Collected data entries ▸
========

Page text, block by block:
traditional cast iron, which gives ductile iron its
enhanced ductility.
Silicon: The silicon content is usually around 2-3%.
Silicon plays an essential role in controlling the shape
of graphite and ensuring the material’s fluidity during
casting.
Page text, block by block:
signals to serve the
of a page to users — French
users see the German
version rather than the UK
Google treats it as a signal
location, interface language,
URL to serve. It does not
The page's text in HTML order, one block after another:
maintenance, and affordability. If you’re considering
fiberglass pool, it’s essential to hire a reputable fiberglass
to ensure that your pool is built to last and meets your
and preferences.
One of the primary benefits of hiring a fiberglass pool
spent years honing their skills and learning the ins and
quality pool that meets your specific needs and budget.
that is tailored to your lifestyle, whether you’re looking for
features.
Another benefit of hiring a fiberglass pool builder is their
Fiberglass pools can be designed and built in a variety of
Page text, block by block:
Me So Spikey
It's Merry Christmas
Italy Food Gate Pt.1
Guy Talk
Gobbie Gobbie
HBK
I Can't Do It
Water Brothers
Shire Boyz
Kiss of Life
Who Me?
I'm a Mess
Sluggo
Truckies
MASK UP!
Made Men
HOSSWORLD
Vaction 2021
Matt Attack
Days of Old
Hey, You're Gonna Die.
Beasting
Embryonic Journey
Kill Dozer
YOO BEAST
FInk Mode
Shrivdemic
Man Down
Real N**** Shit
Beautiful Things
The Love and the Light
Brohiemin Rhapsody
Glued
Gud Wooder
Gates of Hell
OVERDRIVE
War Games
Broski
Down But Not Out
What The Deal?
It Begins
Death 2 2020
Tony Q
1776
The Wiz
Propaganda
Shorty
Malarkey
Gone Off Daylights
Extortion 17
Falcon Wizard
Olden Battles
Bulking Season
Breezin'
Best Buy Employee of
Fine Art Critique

========

TASK DESCRIPTION ▸
Among the lines above, find those carrying the word "built" and copy them out.

ANSWER TO THE EXERCISE ▸
to ensure that your pool is built to last and meets your
Fiberglass pools can be designed and built in a variety of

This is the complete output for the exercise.